Сам не понимая теперь, чего хочет в жизни, Вячеслав Серов ненавидел жизнь по распорядку, принятую в семье его жены. У тех было строго установленное время подъема, принятия пищи и отхода ко сну. Когда Слава засиживался с книгой или журналом за полночь, его жена вставала и выключала свет.
– Бай-бай пора маленьким мальчикам! – говорила она и поворачивала выключатель.
Тогда он уходил в ванную. Закрывал дверь на задвижку и включал воду. Шум воды успокаивал его и придавал мыслям философское направление. Пока Серов успокаивал себя, его жена успевала заснуть. Тогда он снова включал свет в кухне и читал, сколько хотел. Спорить можно было с кем угодно, только не с ней.

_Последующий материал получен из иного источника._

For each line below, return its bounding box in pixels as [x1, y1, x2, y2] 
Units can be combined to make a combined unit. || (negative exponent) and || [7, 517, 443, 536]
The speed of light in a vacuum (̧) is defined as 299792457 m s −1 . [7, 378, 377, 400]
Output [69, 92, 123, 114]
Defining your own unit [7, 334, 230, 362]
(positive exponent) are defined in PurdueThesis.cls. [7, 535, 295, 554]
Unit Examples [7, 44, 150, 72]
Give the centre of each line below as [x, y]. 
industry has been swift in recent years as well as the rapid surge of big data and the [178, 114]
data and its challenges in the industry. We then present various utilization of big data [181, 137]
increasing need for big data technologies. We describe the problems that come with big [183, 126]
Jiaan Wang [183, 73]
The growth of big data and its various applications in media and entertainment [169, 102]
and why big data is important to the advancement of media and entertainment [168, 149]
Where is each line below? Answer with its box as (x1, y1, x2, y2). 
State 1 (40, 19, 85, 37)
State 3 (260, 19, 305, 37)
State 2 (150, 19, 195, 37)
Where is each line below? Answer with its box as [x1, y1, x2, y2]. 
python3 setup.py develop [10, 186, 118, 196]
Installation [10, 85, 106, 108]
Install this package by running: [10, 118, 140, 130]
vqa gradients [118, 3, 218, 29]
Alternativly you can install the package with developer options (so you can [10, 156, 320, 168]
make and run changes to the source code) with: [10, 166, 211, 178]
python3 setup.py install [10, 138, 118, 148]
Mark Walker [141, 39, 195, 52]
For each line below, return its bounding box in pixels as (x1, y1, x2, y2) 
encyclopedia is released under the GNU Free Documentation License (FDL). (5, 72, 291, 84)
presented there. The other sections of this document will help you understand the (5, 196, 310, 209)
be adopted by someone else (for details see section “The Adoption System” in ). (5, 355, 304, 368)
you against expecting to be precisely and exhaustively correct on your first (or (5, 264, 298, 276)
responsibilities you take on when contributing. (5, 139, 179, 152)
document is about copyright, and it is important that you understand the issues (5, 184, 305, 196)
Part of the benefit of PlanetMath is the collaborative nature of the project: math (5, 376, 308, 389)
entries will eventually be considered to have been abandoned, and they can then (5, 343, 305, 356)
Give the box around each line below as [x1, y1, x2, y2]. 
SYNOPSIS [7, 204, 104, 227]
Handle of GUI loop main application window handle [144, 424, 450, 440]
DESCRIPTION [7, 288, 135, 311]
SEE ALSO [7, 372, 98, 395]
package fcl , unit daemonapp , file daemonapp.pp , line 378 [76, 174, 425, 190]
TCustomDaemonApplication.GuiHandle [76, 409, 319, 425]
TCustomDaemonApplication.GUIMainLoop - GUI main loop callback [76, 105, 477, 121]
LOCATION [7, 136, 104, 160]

– Ну не будет же мальчик отрицать пользу режима? – широко раскрывала она голубые глаза, и Вячеславу не хотелось говорить жене, что, несмотря на строгое соблюдение режима, к тридцати годам она превратилась в рыхлую неопрятную курицу и вот уже несколько лет, как он не хочет ни говорить с ней, ни спать.

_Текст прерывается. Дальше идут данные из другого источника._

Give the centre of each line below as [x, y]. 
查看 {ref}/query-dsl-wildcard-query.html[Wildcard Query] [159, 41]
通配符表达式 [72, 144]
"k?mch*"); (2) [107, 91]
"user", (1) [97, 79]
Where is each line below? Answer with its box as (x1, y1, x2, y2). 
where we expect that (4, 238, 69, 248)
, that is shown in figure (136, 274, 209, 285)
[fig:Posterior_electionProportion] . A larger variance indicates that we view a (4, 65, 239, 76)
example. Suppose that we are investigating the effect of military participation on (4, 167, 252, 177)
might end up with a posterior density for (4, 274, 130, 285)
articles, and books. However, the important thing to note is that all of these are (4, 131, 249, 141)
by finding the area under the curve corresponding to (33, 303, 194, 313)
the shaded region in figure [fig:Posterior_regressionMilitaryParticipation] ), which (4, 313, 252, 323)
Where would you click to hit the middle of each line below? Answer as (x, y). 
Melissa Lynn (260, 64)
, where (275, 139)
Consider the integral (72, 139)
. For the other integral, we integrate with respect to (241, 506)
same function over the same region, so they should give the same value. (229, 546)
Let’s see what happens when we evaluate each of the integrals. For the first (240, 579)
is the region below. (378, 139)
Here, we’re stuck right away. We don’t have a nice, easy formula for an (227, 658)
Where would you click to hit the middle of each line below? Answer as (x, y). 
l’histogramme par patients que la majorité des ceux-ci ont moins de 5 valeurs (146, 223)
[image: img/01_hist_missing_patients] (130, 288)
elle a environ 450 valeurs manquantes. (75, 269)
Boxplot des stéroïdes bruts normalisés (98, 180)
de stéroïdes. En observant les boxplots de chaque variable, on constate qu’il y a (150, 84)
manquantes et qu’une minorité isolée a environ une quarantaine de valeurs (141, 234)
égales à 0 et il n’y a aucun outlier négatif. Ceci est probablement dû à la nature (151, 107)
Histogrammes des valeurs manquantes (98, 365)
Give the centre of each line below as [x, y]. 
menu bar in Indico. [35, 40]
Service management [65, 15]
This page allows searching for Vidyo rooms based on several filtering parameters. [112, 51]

Вообще-то с Лилькой можно было поговорить – о пользе правильного питания, о том, как трудно быть женщиной, о том, как много на свете разных опасностей и болезней. Нельзя затрагивать было две темы – это обычно заканчивалось сморканием и слезами: о роли ее папы в жизни их семьи и о воспитании сына. Славик не затрагивал этих тем. За «папочку» он вообще был спокоен, несмотря на смутные времена, тесть с завидным постоянством пересаживался из одного начальственного кресла в другое. Что касается сына – тут сотрясать воздух было тем более бесполезно, он все равно ничего не мог изменить. Серов уходил от этих тем. По-прежнему много времени он проводил в больнице, довольно часто навещал мать, а временами напивался с институтским другом Валеркой – теперь тоже хирургом, но полостным, из военного госпиталя, – напивался так, что не мог вечером добраться до дома.

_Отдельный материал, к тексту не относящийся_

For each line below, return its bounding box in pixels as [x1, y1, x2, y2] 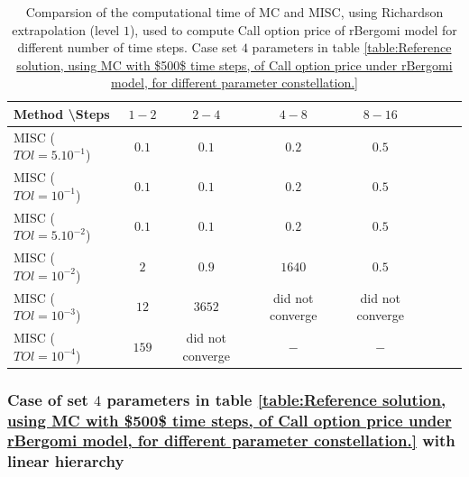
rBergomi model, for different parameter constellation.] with [7, 429, 455, 452]
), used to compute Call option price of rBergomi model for [129, 20, 457, 39]
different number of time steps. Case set [17, 38, 238, 57]
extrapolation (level [12, 20, 120, 39]
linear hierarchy [7, 450, 124, 472]
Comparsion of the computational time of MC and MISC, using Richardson [25, 3, 444, 21]
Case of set [7, 388, 88, 410]
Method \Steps [14, 104, 110, 123]
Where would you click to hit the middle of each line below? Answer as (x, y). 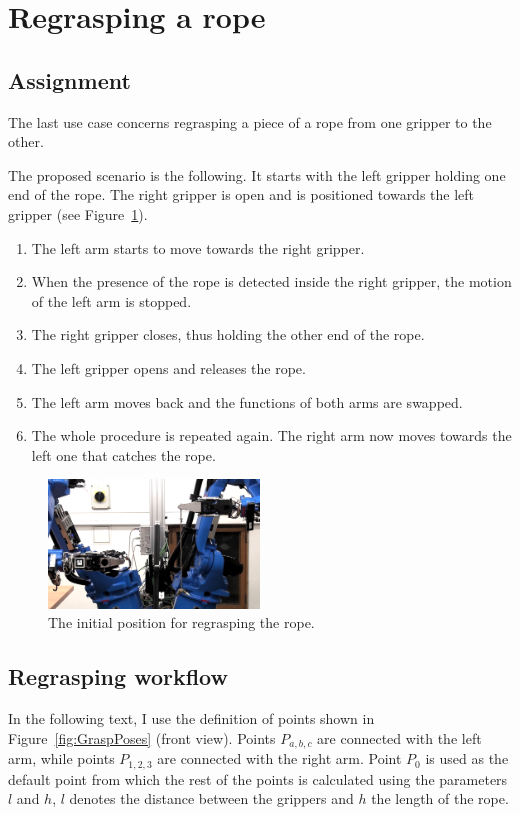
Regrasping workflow (118, 676)
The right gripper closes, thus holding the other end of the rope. (228, 334)
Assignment (69, 79)
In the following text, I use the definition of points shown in (191, 718)
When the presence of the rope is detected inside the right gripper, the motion (271, 281)
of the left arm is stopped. (111, 300)
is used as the (467, 758)
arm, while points (61, 758)
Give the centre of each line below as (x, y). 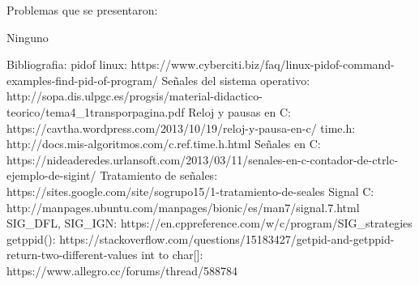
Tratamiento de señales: (159, 175)
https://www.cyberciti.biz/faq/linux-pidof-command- (263, 64)
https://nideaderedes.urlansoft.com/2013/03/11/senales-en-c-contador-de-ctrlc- (203, 159)
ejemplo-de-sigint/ (51, 175)
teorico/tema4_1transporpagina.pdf (96, 111)
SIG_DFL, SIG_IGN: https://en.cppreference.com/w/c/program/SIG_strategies (209, 223)
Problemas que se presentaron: (82, 10)
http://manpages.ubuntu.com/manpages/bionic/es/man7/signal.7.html (183, 207)
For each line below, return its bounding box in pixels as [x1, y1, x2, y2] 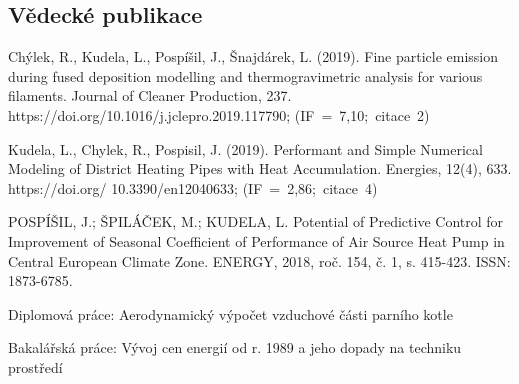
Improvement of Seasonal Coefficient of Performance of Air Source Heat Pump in [8, 230, 505, 251]
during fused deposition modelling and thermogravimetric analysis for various [8, 65, 483, 86]
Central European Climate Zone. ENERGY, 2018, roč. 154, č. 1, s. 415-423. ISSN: [8, 250, 511, 271]
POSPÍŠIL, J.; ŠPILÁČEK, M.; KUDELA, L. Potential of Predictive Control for [8, 211, 504, 232]
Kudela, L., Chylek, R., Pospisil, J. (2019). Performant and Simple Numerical [8, 138, 483, 159]
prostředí [8, 356, 63, 377]
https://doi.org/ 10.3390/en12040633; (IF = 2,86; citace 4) [8, 177, 378, 198]
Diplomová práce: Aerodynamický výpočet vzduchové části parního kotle [8, 303, 453, 324]
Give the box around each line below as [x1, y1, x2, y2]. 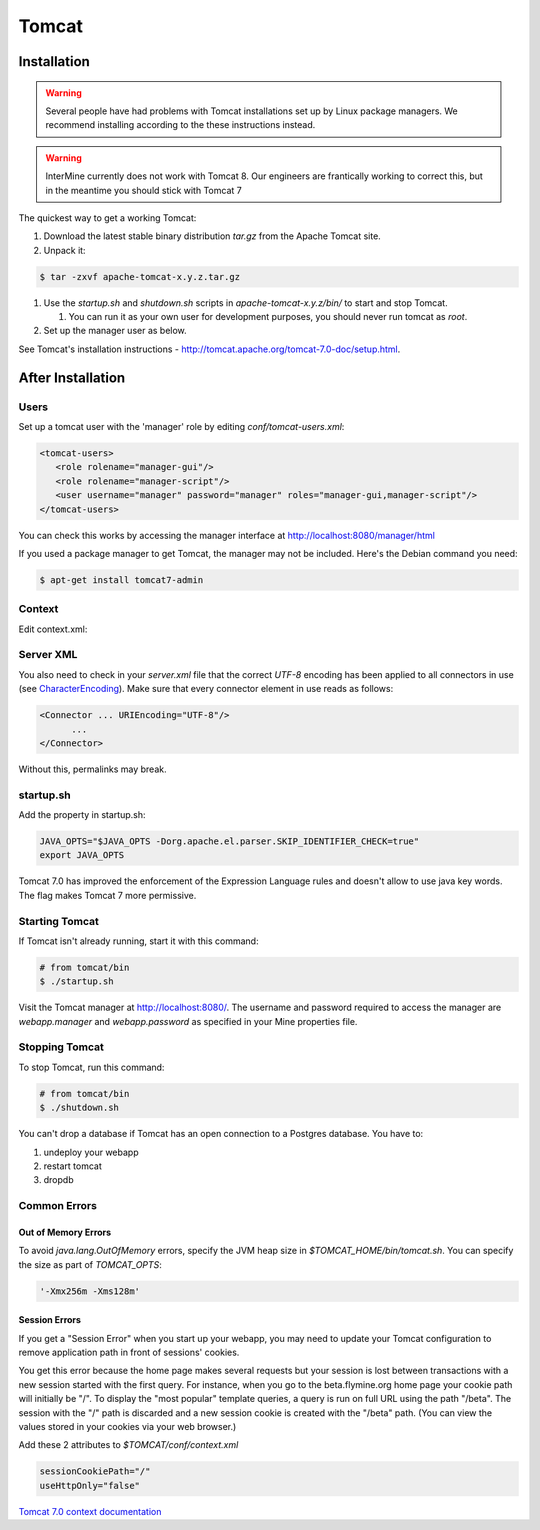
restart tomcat [43, 1160, 102, 1172]
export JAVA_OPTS [39, 850, 125, 861]
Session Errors [18, 1314, 82, 1326]
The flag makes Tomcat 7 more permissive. [18, 889, 197, 901]
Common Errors [18, 1199, 97, 1213]
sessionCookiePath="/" [39, 1466, 151, 1477]
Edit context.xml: [18, 623, 88, 635]
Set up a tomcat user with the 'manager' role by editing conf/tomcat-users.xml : [18, 420, 345, 432]
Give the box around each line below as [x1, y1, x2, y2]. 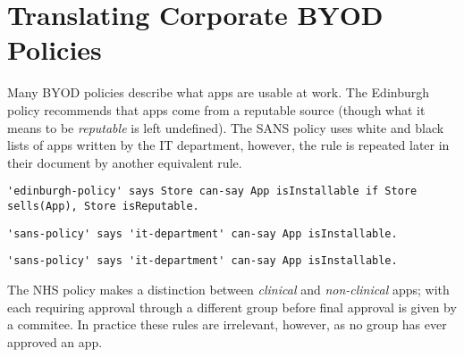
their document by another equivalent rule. [7, 153, 242, 171]
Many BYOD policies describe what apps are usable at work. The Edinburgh [7, 83, 430, 102]
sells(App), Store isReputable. [7, 199, 199, 212]
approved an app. [7, 332, 103, 351]
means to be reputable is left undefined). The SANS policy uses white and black [7, 118, 444, 137]
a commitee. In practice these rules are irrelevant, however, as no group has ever [7, 315, 447, 334]
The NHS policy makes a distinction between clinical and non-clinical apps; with [7, 279, 450, 298]
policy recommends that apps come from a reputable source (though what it [7, 100, 426, 119]

У него сильно испортился характер. Он стал ворчлив, мешковат и выглядел старше своих лет. А однажды сделал глупому подростку в метро какое-то замечание с такой яростью, что за подростка вступились пассажиры. Вспетушившийся подросток вспылил в ответ, и Славик уже представил себе удовольствие, с каким размажет его по стене вагона, но вдруг посмотрел на себя как бы со стороны. И вдруг понял, что должен прямо сейчас что-то изменить в своей жизни. Он вышел из поезда, вообще вышел из метро на какой-то ненужной и плохо знакомой ему станции и долго курил на улице. Больше его жизнь так продолжаться не может. Иначе он сопьется, превратится в старого брюзгу, в одутловатого пьяницу или повесится. И он решил завербоваться и уехать куда-нибудь. Хоть на Север.